BEGIN Information supplied

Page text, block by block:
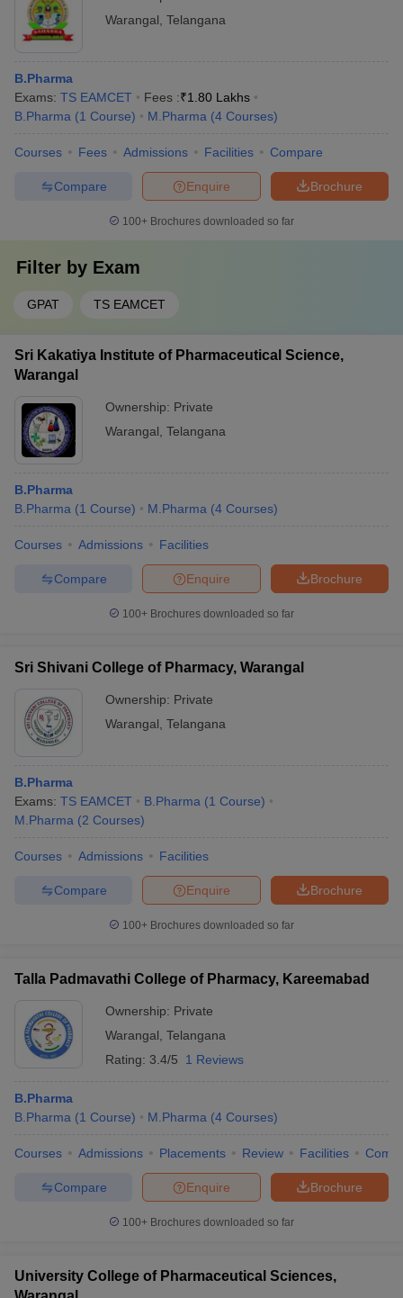
Warangal Telangana
B.Pharma
Exams: TS EAMCET Fees :₹1.80 Lakhs
B.Pharma (1 Course) M.Pharma (4 Courses)
Courses Fees Admissions Facilities Compare
Brochure
Enquire
Compare
100+ Brochures downloaded so far
Filter by Exam
GPAT TS EAMCET
Sri Kakatiya Institute of Pharmaceutical Science,
Warangal
Ownership: Private
Warangal Telangana
B.Pharma
B.Pharma (1 Course) M.Pharma (4 Courses)
Courses Admissions Facilities
Brochure
Enquire
Compare
100+ Brochures downloaded so far
Sri Shivani College of Pharmacy, Warangal
Ownership: Private
Warangal Telangana
B.Pharma
Exams: TS EAMCET B.Pharma (1 Course)
M.Pharma (2 Courses)
Courses Admissions Facilities
Brochure
Enquire
Compare
100+ Brochures downloaded so far
Talla Padmavathi College of Pharmacy, Kareemabad
Ownership: Private
Warangal Telangana
Rating: 3.4/5 1 Reviews
B.Pharma
B.Pharma (1 Course) M.Pharma (4 Courses)
Courses Admissions Placements Review Facilities
Brochure
Enquire
Compare
100+ Brochures downloaded so far
University College of Pharmaceutical Sciences,
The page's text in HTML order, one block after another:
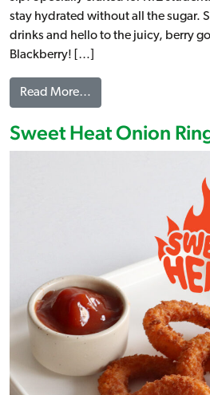
stay hydrated without all the sugar.
drinks and hello to the juicy, berry
Blackberry! […]
Read More…
Sweet Heat Onion
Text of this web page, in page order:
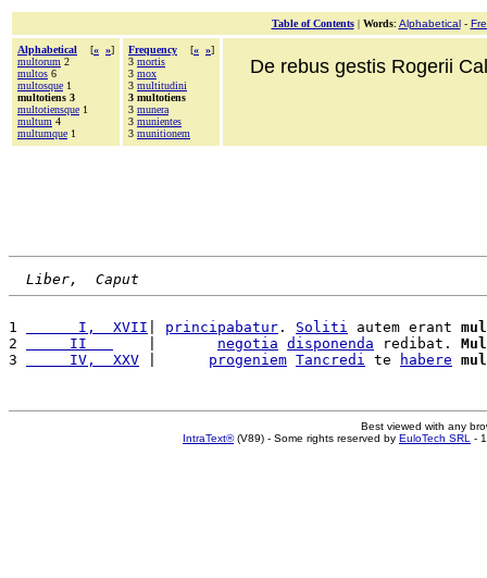
Table of Contents| Words: Alphabetical-
Alphabetical [« »]
multorum 2
multos 6
multosque 1
multotiens 3
multotiensque 1
multum 4
multumque 1
Frequency [« »]
3 mortis
3 mox
3 multitudini
3 multotiens
3 munera
3 munientes
3 munitionem
De rebus gestis Rogerii
Liber,  Caput
1
      I,  XVII
principabatur . Soliti autem erant
2
     II
negotia disponenda redibat.
3
     IV,  XXV
progeniem Tancredi te habere
Best viewed with any
IntraText®(V89) - Some rights reserved by EuloTech SRL -
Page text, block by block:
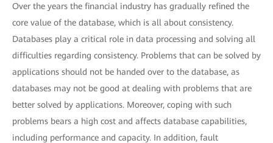
Over the years the financial industry has gradually refined the
core value of the database, which is all about consistency.
Databases play a critical role in data processing and solving all
difficulties regarding consistency. Problems that can be solved by
applications should not be handed over to the database, as
databases may not be good at dealing with problems that are
better solved by applications. Moreover, coping with such
problems bears a high cost and affects database capabilities,
including performance and capacity. In addition, fault
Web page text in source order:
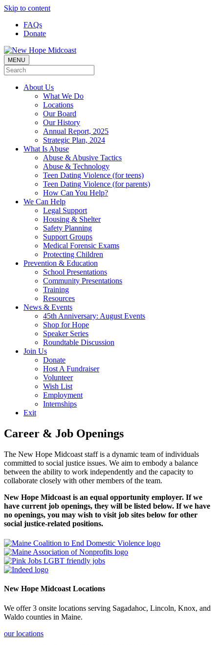
Skip to content
FAQs
Donate
MENU
About Us
What We Do
Locations
Our Board
Our History
Annual Report, 2025
Strategic Plan, 2024
What Is Abuse
Abuse & Abusive Tactics
Abuse & Technology
Teen Dating Violence (for teens)
Teen Dating Violence (for parents)
How Can You Help?
We Can Help
Legal Support
Housing & Shelter
Safety Planning
Support Groups
Medical Forensic Exams
Protecting Children
Prevention & Education
School Presentations
Community Presentations
Training
Resources
News & Events
45th Anniversary: August Events
Shop for Hope
Speaker Series
Roundtable Discussion
Join Us
Donate
Host A Fundraiser
Volunteer
Wish List
Employment
Internships
Exit
Career & Job Openings
The New Hope Midcoast staff is a dynamic team of individuals
committed to social justice issues. We aim to embody a balance
between the ability to work independently and the capacity to
collaborate closely with other members of the team.
New Hope Midcoast is an equal opportunity employer. If we
have current job openings, they will be listed below. If we have
no openings, you may wish to visit job sites below for other
social justice-related positions.
New Hope Midcoast Locations
We offer 3 onsite locations serving Sagadahoc, Lincoln, Knox, and
Waldo counties in Maine.
our locations
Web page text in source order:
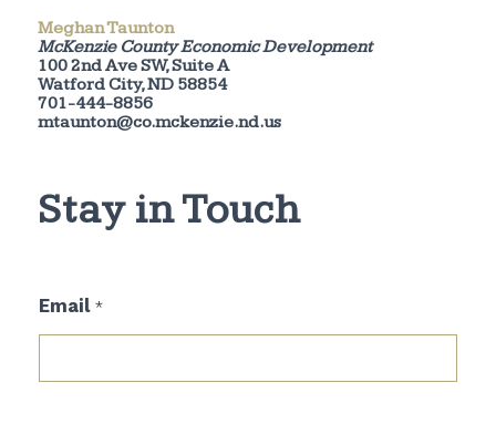
Meghan Taunton
McKenzie County Economic Development
100 2nd Ave SW, Suite A
Watford City, ND 58854
701-444-8856
mtaunton@co.mckenzie.nd.us
Stay in Touch
m
a
Email *
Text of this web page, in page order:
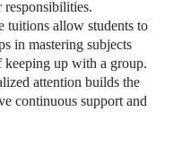
responsibilities.
tuitions allow students to
in mastering subjects
up with a group.
attention builds the
continuous support and
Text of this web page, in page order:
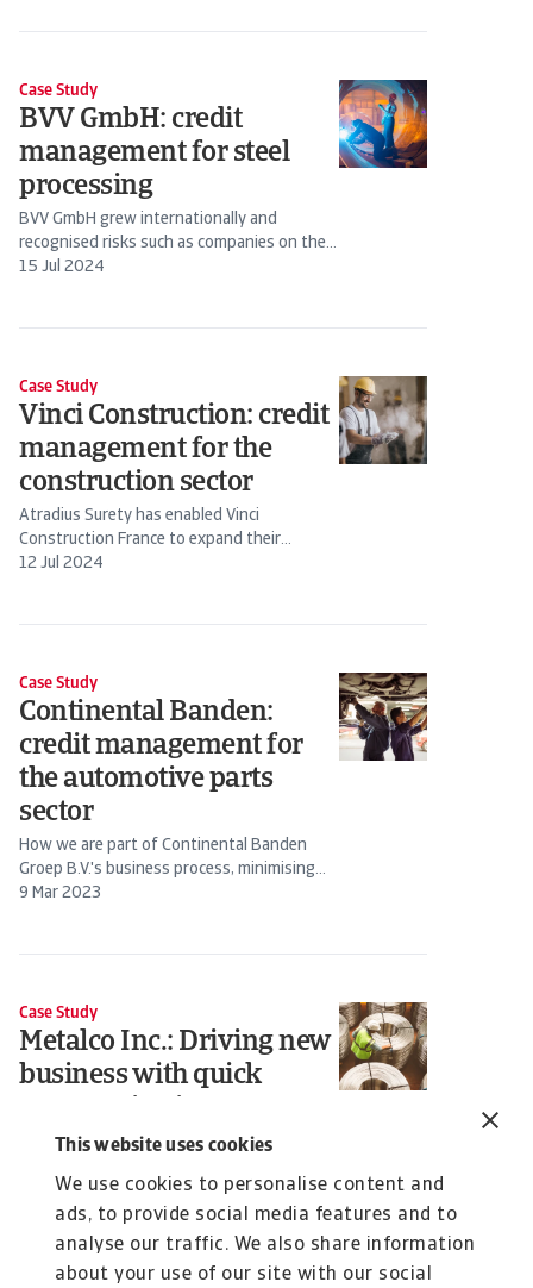
This website uses cookies
We use cookies to personalise content and
ads, to provide social media features and to
analyse our traffic. We also share information
about your use of our site with our social
Case Study
BVV GmbH: credit
management for steel
processing
BVV GmbH grew internationally and
recognised risks such as companies on the
brink of insolvency in plenty of time to
15 Jul 2024
Case Study
Vinci Construction: credit
management for the
construction sector
Atradius Surety has enabled Vinci
Construction France to expand their
sources of finance beyond their...
12 Jul 2024
Case Study
Continental Banden:
credit management for
the automotive parts
sector
How we are part of Continental Banden
Groep B.V.'s business process, minimising
risk and supporting sales
9 Mar 2023
Case Study
Metalco Inc.: Driving new
business with quick
Ben Green, President and Owner at...
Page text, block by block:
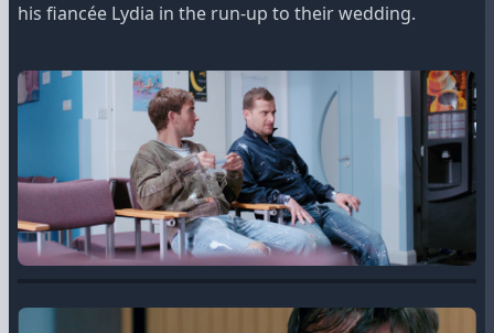
his fiancée Lydia in the run-up to their wedding.
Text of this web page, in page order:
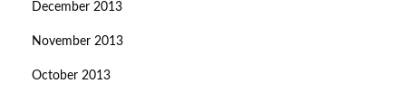
December 2013
November 2013
October 2013
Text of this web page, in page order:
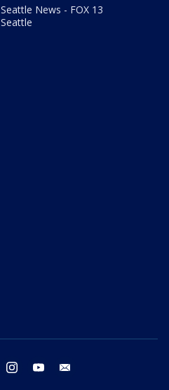
Seattle News - FOX 13
Seattle
twitter instagram youtube
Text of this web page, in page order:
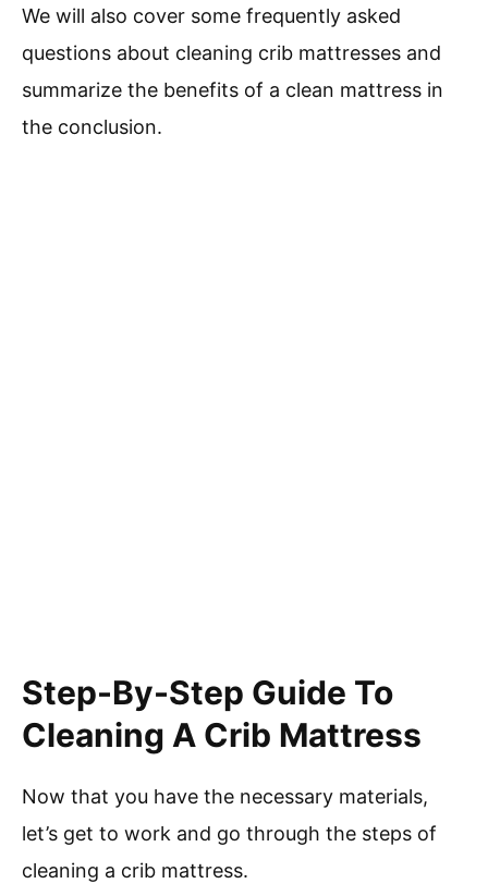
We will also cover some frequently asked
questions about cleaning crib mattresses and
summarize the benefits of a clean mattress in
the conclusion.
Step-By-Step Guide To
Cleaning A Crib Mattress
Now that you have the necessary materials,
let’s get to work and go through the steps of
cleaning a crib mattress.
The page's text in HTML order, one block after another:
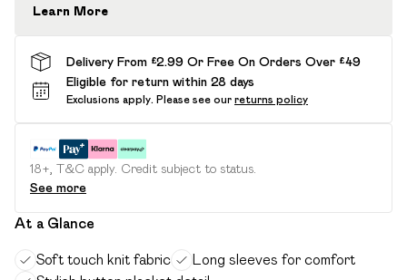
Learn More
Delivery From £2.99 Or Free On Orders Over £49
Eligible for return within 28 days
Exclusions apply. Please see our returns policy
18+, T&C apply. Credit subject to status.
See more
At a Glance
Soft touch knit fabric
Long sleeves for comfort
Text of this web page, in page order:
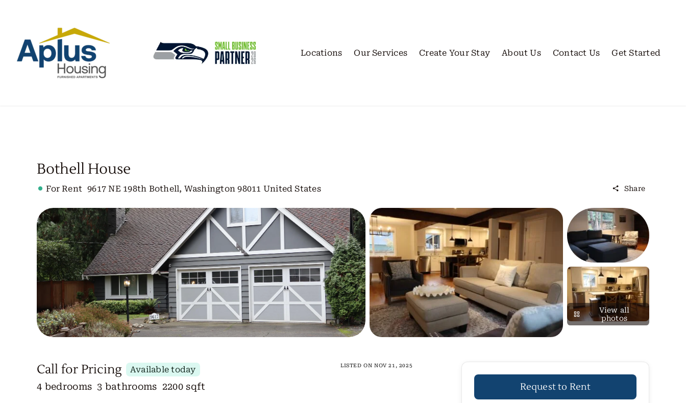
Locations Our Services Create Your Stay About Us Contact Us Get Started
Bothell House
For Rent 9617 NE 198th Bothell, Washington 98011 United States Share
View all
photos
Call for Pricing Available today LISTED ON NOV 21, 2025
4 bedrooms 3 bathrooms 2200 sqft Request to Rent
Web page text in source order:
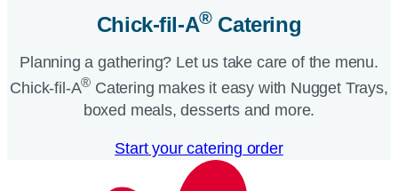
Chick-fil-A®Catering​
Planning a gathering? Let us take care of the menu.
Chick-fil-A® Catering makes it easy with Nugget Trays,
boxed meals, desserts and more.​
Start your catering order
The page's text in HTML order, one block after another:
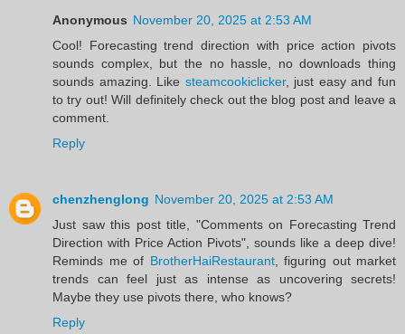
Anonymous November 20, 2025 at 2:53 AM
Cool! Forecasting trend direction with price action pivots
sounds complex, but the no hassle, no downloads thing
sounds amazing. Like steamcookiclicker, just easy and fun
to try out! Will definitely check out the blog post and leave a
comment.
Reply
chenzhenglong November 20, 2025 at 2:53 AM
Just saw this post title, "Comments on Forecasting Trend
Direction with Price Action Pivots", sounds like a deep dive!
Reminds me of BrotherHaiRestaurant, figuring out market
trends can feel just as intense as uncovering secrets!
Maybe they use pivots there, who knows?
Reply
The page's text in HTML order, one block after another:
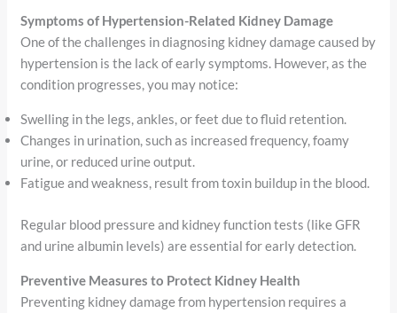
Symptoms of Hypertension-Related Kidney Damage
One of the challenges in diagnosing kidney damage caused by
hypertension is the lack of early symptoms. However, as the
condition progresses, you may notice:
Swelling in the legs, ankles, or feet due to fluid retention.
Changes in urination, such as increased frequency, foamy
urine, or reduced urine output.
Fatigue and weakness, result from toxin buildup in the blood.
Regular blood pressure and kidney function tests (like GFR
and urine albumin levels) are essential for early detection.
Preventive Measures to Protect Kidney Health
Preventing kidney damage from hypertension requires a
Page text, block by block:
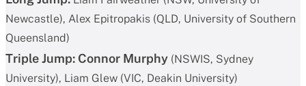
Newcastle), Alex Epitropakis (QLD, University of Southern
Queensland)
Triple Jump: Connor Murphy (NSWIS, Sydney
University), Liam Glew (VIC, Deakin University)
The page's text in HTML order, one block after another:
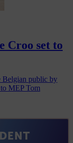
Croo set to
Belgian public by
MEP Tom
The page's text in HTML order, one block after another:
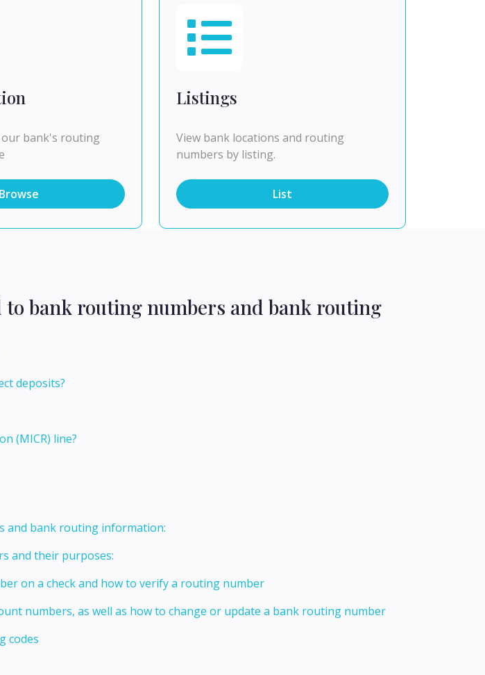
bank's routing
Browse
Listings
View bank locations and routing
numbers by listing.
List
to bank routing numbers and bank routing
deposits?
(MICR) line?
and bank routing information:
and their purposes:
on a check and how to verify a routing number
numbers, as well as how to change or update a bank routing number
codes
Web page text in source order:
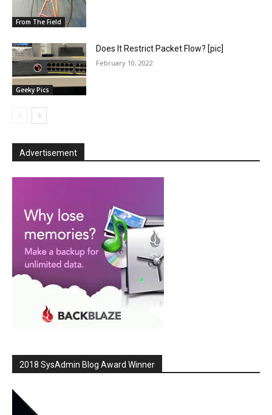
From The Field
Geeky Pics
Does It Restrict Packet Flow? [pic]
February 10, 2022
Advertisement
2018 SysAdmin Blog Award Winner
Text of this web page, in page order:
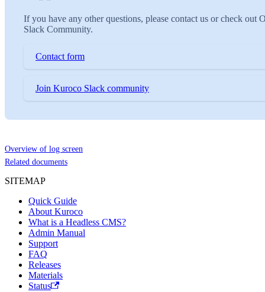
If you have any other questions, please contact us or check out
Slack Community.
Contact form
Join Kuroco Slack community
Overview of log screen
Related documents
SITEMAP
Quick Guide
About Kuroco
What is a Headless CMS?
Admin Manual
Support
FAQ
Releases
Materials
Status
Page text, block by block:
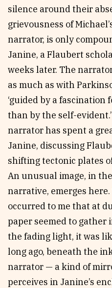
silence around their
grievousness of
narrator, is only
Janine, a Flaubert
weeks later. The
as much as with
‘guided by a
than by the self-
narrator has spent a
Janine, discussing
shifting tectonic plates
An unusual image, in
narrative, emerges here.
occurred to me that at
paper seemed to
the fading light, it was
long ago, beneath the
narrator — a kind of
perceives in Janine’s
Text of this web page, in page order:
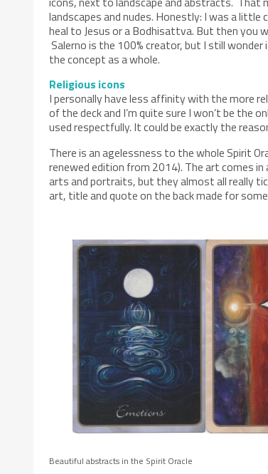
landscapes and nudes. Honestly: I was a little
heal to Jesus or a Bodhisattva. But then you
Salerno is the 100% creator, but I still
the concept as a whole.
Religious icons
I personally have less affinity with the more
of the deck and I’m quite sure I won’t be the
used respectfully. It could be exactly the
There is an agelessness to the whole Spirit
renewed edition from 2014). The art comes
arts and portraits, but they almost all really
art, title and quote on the back made for
Beautiful abstracts in the Spirit Oracle
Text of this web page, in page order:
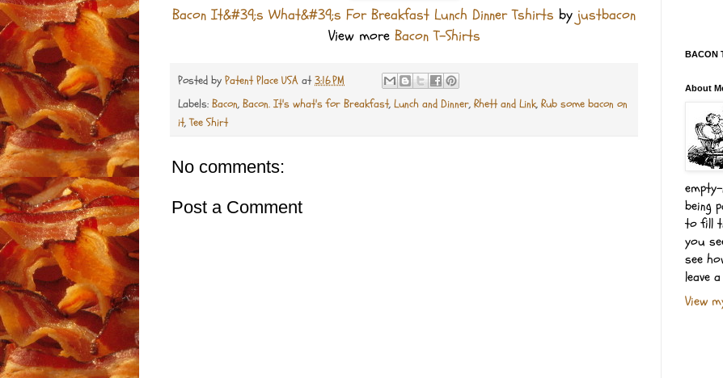
Bacon It&#39;s What&#39;s For Breakfast Lunch Dinner Tshirts by justbacon
View more Bacon T-Shirts
Posted by Patent Place USA at3:16 PM
Labels: Bacon, Bacon. It's what's for Breakfast, Lunch and Dinner, Rhett and Link, Rub some bacon on
it,Tee Shirt
No comments:
Post a Comment
BACON
About
being
to fill
you
see
leave
View

END Information supplied

## Directions for this task
An exact copy is needed. It runs from the line above containing "February 10, 2022" down to the line containing "Quick Guide", both included, with no pictures.

## Result
February 10, 2022
Advertisement
2018 SysAdmin Blog Award Winner
Text of this web page, in page order:
If you have any other questions, please contact us or check out
Slack Community.
Contact form
Join Kuroco Slack community
Overview of log screen
Related documents
SITEMAP
Quick Guide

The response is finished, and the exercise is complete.